JPS59198534A - Magnetic recording medium - Google Patents

Abstract

PURPOSE:To improve resistance to wear and corrosion by providing a synthetic resin protective layer which consists essentially of polyvinyl butyral resin and a moisture-curable type polyurethane resin and of which the weight ratio of the resins is a specific ratio value on a thin magnetic metallic layer. CONSTITUTION:A protective layer 5 consists essentially of a polyvinyl butyral resin and a moisture-curable type polyurethane resin and the weight ratio of both resins is 2:1-1:2. If the moisture-curable type polyurethane resin decreases off said range, the wear resistance of the protective layer is not enough and if the polyvinyl butyral resin decreases off said range, the corrosion preventive effect of the resulting protective layer is not enough.
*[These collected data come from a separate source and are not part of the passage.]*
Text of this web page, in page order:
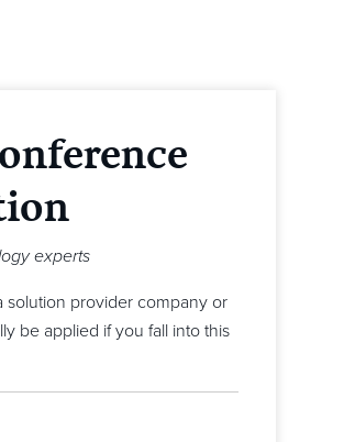
experts
solution provider company or
be applied if you fall into this
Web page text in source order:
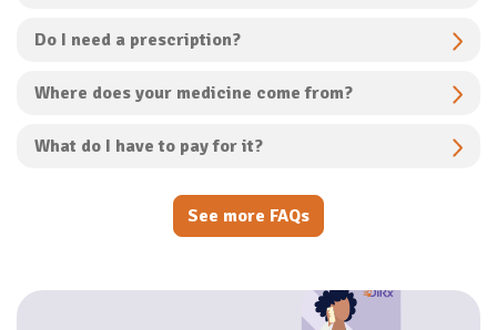
Do I need a prescription?
Where does your medicine come from?
What do I have to pay for it?
See more FAQs
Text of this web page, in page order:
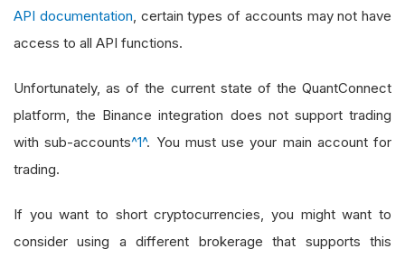
API documentation , certain types of accounts may not have
access to all API functions.
Unfortunately, as of the current state of the QuantConnect
platform, the Binance integration does not support trading
with sub-accounts^1^. You must use your main account for
trading.
If you want to short cryptocurrencies, you might want to
consider using a different brokerage that supports this
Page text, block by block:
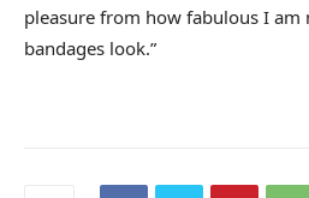
pleasure from how fabulous I am
bandages look.”
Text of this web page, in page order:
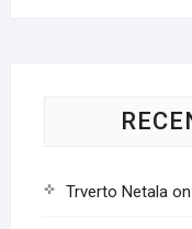
Trverto Netalaon
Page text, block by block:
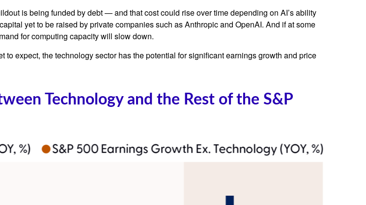
is being funded by debt —and thatcost could rise over time depending on AI’s ability
yet to be raised by private companies such as Anthropic and OpenAI. And if at some
for computing capacity will slow down.
expect, the technology sector has the potential for significant earnings growth and price
Technology and the Rest of the S&P
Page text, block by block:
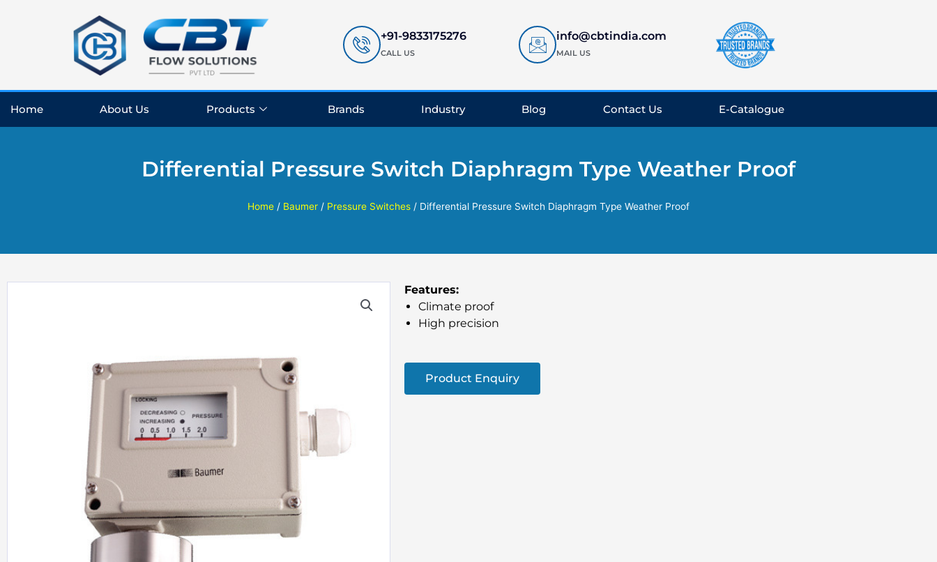
+91-9833175276
CALL US
info@cbtindia.com
MAIL US
Home About Us Products Brands Industry Blog Contact Us E-Catalogue
Differential Pressure Switch Diaphragm Type Weather Proof
Home / Baumer / Pressure Switches / Differential Pressure Switch Diaphragm Type Weather Proof
Features:
Climate proof
High precision
Product Enquiry
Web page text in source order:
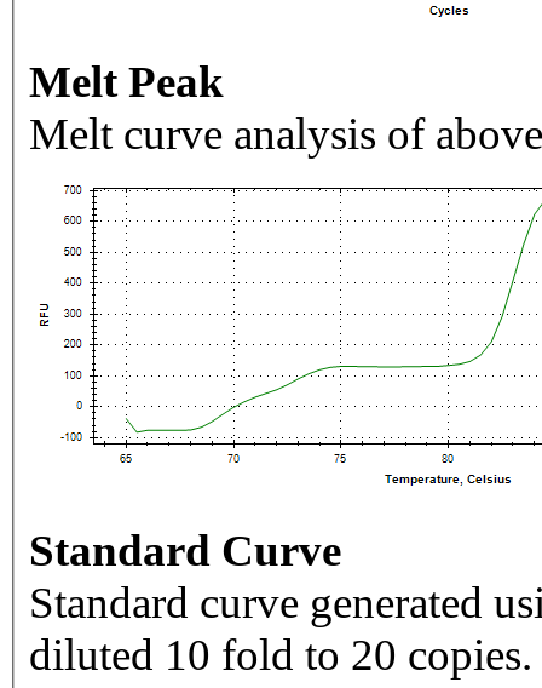
Melt Peak
Melt curve analysis of
Standard Curve
Standard curve generated
diluted 10 fold to 20 copies.
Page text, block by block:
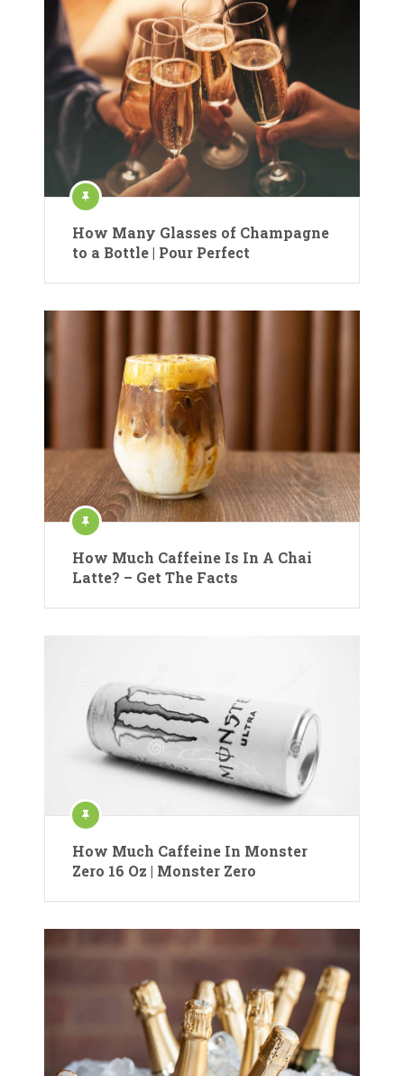
How Many Glasses of Champagne
to a Bottle | Pour Perfect
How Much Caffeine Is In A Chai
Latte? – Get The Facts
How Much Caffeine In Monster
Zero 16 Oz | Monster Zero
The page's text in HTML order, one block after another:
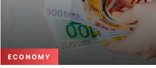
ECONOMY
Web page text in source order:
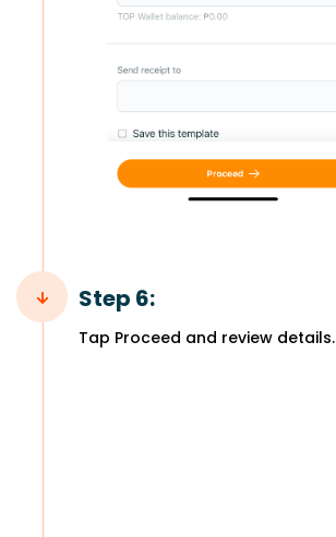
Step 6:
Tap Proceed and review details.
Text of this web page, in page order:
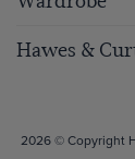
Hawes &
2026 © Copyright
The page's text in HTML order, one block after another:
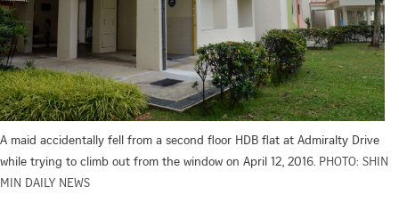
A maid accidentally fell from a second floor HDB flat at Admiralty Drive
while trying to climb out from the window on April 12, 2016. PHOTO: SHIN
MIN DAILY NEWS
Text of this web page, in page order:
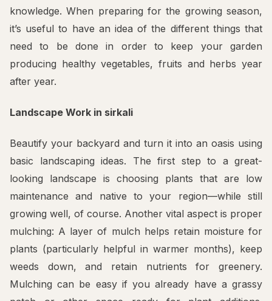
knowledge. When preparing for the growing season,
it’s useful to have an idea of the different things that
need to be done in order to keep your garden
producing healthy vegetables, fruits and herbs year
after year.
Landscape Work in sirkali
Beautify your backyard and turn it into an oasis using
basic landscaping ideas. The first step to a great-
looking landscape is choosing plants that are low
maintenance and native to your region—while still
growing well, of course. Another vital aspect is proper
mulching: A layer of mulch helps retain moisture for
plants (particularly helpful in warmer months), keep
weeds down, and retain nutrients for greenery.
Mulching can be easy if you already have a grassy
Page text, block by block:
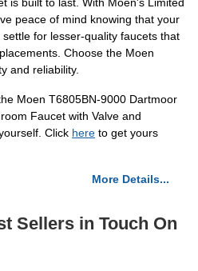
is built to last. With Moen's Limited
peace of mind knowing that your
for lesser-quality faucets that
Choose the Moen
and reliability.
Moen T6805BN-9000 Dartmoor
Faucet with Valve and
Click here to get yours
More Details...
Sellers in Touch On
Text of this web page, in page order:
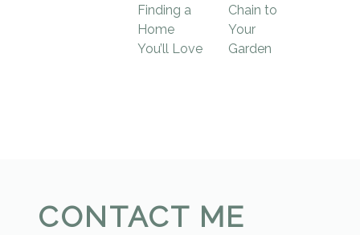
Finding a
Home
You’ll Love
Chain to
Your
Garden
CONTACT ME
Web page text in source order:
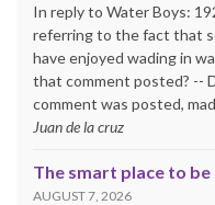
In reply to Water Boys:
referring to the fact that
have enjoyed wading in
that comment posted? --
comment was posted,
Juan de la cruz
The smart place to be
AUGUST 7, 2026
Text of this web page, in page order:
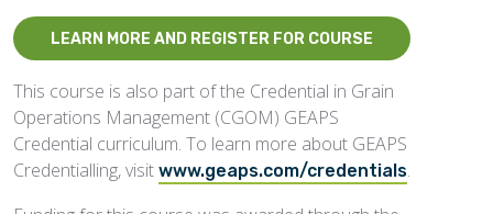
LEARN MORE AND REGISTER FOR COURSE
This course is also part of the Credential in Grain
Operations Management (CGOM) GEAPS
Credential curriculum. To learn more about GEAPS
Credentialling, visit www.geaps.com/credentials.
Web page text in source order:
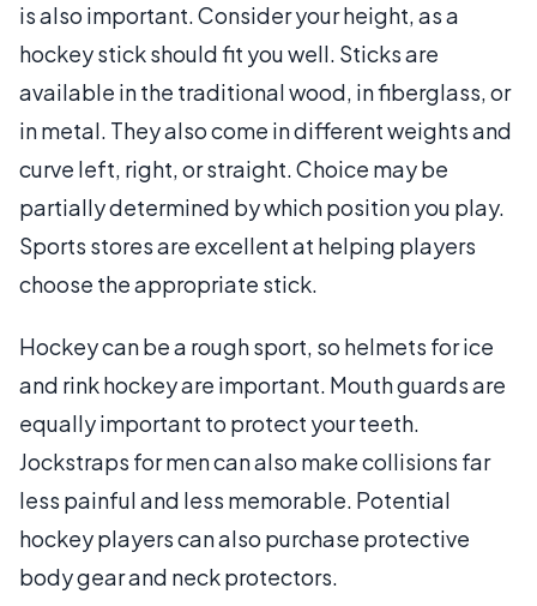
is also important. Consider your height, as a
hockey stick should fit you well. Sticks are
available in the traditional wood, in fiberglass, or
in metal. They also come in different weights and
curve left, right, or straight. Choice may be
partially determined by which position you play.
Sports stores are excellent at helping players
choose the appropriate stick.
Hockey can be a rough sport, so helmets for ice
and rink hockey are important. Mouth guards are
equally important to protect your teeth.
Jockstraps for men can also make collisions far
less painful and less memorable. Potential
hockey players can also purchase protective
body gear and neck protectors.
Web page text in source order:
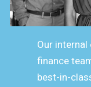
Our
finance
best-in-
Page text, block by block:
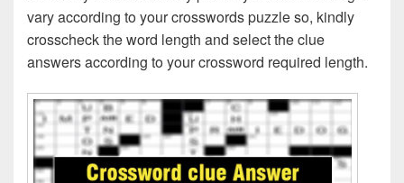
vary according to your crosswords puzzle so, kindly
crosscheck the word length and select the clue
answers according to your crossword required length.
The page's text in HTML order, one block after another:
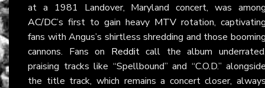
at a 1981 Landover, Maryland concert, was
AC/DC’s first to gain heavy MTV rotation,
fans with Angus’s shirtless shredding and those
cannons. Fans on Redditcall the album
praising tracks like “Spellbound” and “C.O.D.”
the title track, which remains a concert closer,
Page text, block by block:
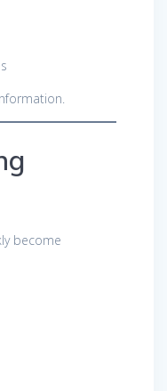
become
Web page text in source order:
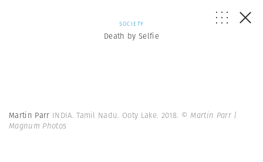
SOCIETY
Death by Selfie
Martin Parr INDIA. Tamil Nadu. Ooty Lake. 2018. © Martin Parr |
Magnum Photos
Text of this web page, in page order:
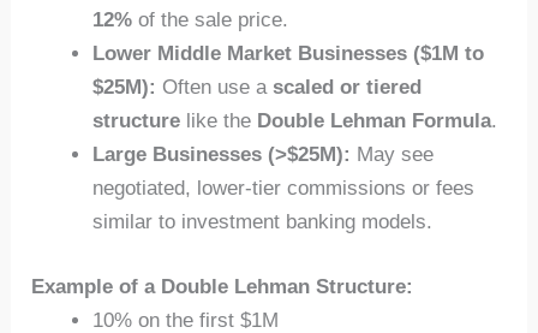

Such protective layer is formed by mixing the two resins at the prescribed weight ratio and coating the mixture by a known method. Since the moisture-curable type polyurethane resin is used, the curing progresses by absorbing the moisture in air if the protective layer is allowed to stand in the air and therefore there is the advantage of not requiring any special curing stage.

Description

DETAILED DESCRIPTION OF THE INVENTION The present invention relates to a magnetic recording medium provided with a protective layer having excellent magnetic properties and electromagnetic conversion characteristics.

Conventionally, so-called coating-type products have been widely used as magnetic recording media, which are made by coating a powdered magnetic material such as oxide magnetic powder, ferromagnetic metal, or alloy powder on a non-magnetic support by dispersing it in an organic binder. ing.

However, in recent years, demands for high-density recording have increased due to improvements in the data retention capacity of computers, longer recording times, and improved image quality for VTRs.
Metal thin film type magnetic recording media, in which the magnetic recording layer is a magnetic metal thin film formed by paper deposition methods such as ion plating or plating methods such as electroplating and electroless plating, are attracting attention and have been put into practical use. has been done.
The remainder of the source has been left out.